А потом тебя забрали, а я осталась наедине с этим громадным, пугающим домом, в котором всё время что-то грохало. Позже я обнаружила, что садовая калитка плотно не закрывалась  и при любой возможности напоминала о своей бесхозности. Тогда Нико что-то такое приставил к ней, и она удовлетворённо замолчала. Но пока  ужасу  хлопающей пустоты дома я противопоставила звучание  бетховенских квартетов. Именно противопоставила! Держа в вытянутой руке айфон,  в котором были забиты все  шестнадцать квартетов ,  я входила в тёмную комнату и револьверно направляла его в разные стороны, а потом, включив повсюду свет,  смело носилась по всему дому с этим звучащим оберегом,  обалдевая от лестничного витража, вышитых картин, гобеленов и пространственной щедрости Андрюши-Элинового дома с высочайшими потолками. Когда ты вернулась, даже ночами, в кромешной тьме, я уже смело  спускалась по лестнице, вслушиваясь в твоё дыхание так, чтобы не нарушить твой сон. А рано утром  я уносилась к себе домой, чтобы накормить своих мужчин и приготовить тебе еду. Часто моя обувь оставалась у тебя в комнате, и я, чтобы не потревожить твой сон, уходила босиком, привычно отсчитывая шаги между нашими домами. Количество шагов колебалось от четыреста семидесяти трёх  до четыреста восьмидесяти одного. Тогда я поняла, что босиком я вышагиваю как-то по-другому, чем в обуви...

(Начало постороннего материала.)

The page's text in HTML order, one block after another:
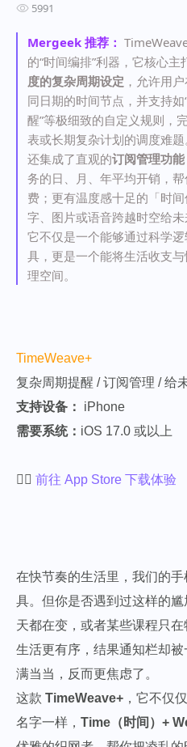
5991
Mergeek 推荐：
的“时间编排”利器，它核心主
度的复杂周期设定 ，允许用
同日期的时间节点，并支持
醒”等极细致的自定义规则，
表或长期复杂计划的调度难
还集成了直观的订阅管理功能
务的日、月、年平均开销，
费；更有温度感十足的「时
字、图片或语音跨越时空给
它不仅是一个能够通过科学
具，更是一个能将生活收支
理空间。
TimeWeave+
复杂周期提醒 / 订阅管理 / 给
支持设备：
iPhone
需要系统： iOS 17.0 或以上
👉🏻 前往 App Store 下载体验
在快节奏的生活里，我们的
具。但你是否遇到过这样的
天都在变，或者某些课程只
生活更有序，结果通知栏却
满当当，反而更焦虑了。
这款 TimeWeave+ ，它不仅
名字一样， Time（时间）+

Если бы не твоё сдающее самочувствие, это были бы изумительнейшие дни нашего двоеночества. Особенно изумительными были вечера. Я устраивалась на маленькой табуреточке у твоих ног и слушала  твои рассказы, которые мне хотелось объединить в один цикл  и назвать  «БезАндрюшины вечера». Но пока я успевала только в спешке перессказывать их Ролашке и Нико, которые с нетерпением ждали очередных порций твоих историй, когда я, правда ненадолго, но всё же заявлялась домой...

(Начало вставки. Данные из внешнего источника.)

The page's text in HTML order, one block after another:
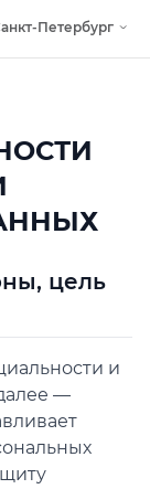
Петербург
стульев
мебель
цель
и
—
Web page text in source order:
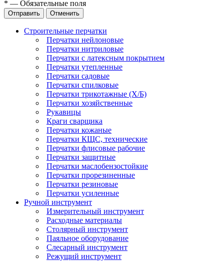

Твои истории... Я  задыхалась от их количества, насыщенности,  динамичности, многозначительности. Хотелось сохранить их такими первозданными, живыми, твоими.  Я боялась «заакадемичить» их. А главное – что-то забыть. Я записывала за тобой везде и на всём. Тебя всё это забавляло. Особенно, когда я вцеплялась в какое-нибудь слово, которое ты роняла, а потом забывала. «Ну какая разница, как я это назвала, - говорила ты,-  напиши просто плётка.»  Но не плёткой хлестала взбесившаяся  Фаина Валиевна работающих на поле немок, называя их фашистками! Она хлестала их именно камчой, предназначенной для лошади, на которой  она разъезжала  по полям нашего совхоза, будучи парторгом. Когда ты мне описывала эту сцену, у меня от ужаса расширялись глаза, и  я мигом забывала звучание этого слова, потому что ЭТО звучание обманывало. В камче не было хлёсткости  плётки, но она хлестала. В её звучании была мягкость и от этой мягкости мне становилось ещё больнее. Я чувствовала себя  одновременно и лошадью, и этими работающими немками-фашистками. Всеми,  кого «камчевала» парторг. Жёстко и жестоко. Фаина Валиевна Кудусова. Её имя ты вспомнила быстро. Да наверное, и не забывала...
Как ни странно, несмотря на ненависть ко всем этим  рабоче-лошадковым  немкам, подруга у неё была именно немка. Правда, из Вильмы Карловны её переименовали  (для удобства, наверное) в Веру Карловну.  Она была папиной «бывшей». Всеми мыслимыми и немыслимыми партийными средствами Фаина Валиевна пыталась вернуть папу к Вере Карловне.  Папа был неумолим. Не потому, что встретил тебя. Он расстался с ней ещё на Алтае. И только в Капланбеке, в нашем совхозе, куда он прибыл, чтобы начать новую жизнь, он встретил тебя. Ты не была разлучницей. Но этого не хотели принять ни Вера Карловна, ни Фаина Валиевна, которая бы уже не с ненавистью, а с удовольствием откамчевала  тебя, если бы у неё поднялась рука. Тогда она решила действовать «парторговским» методом.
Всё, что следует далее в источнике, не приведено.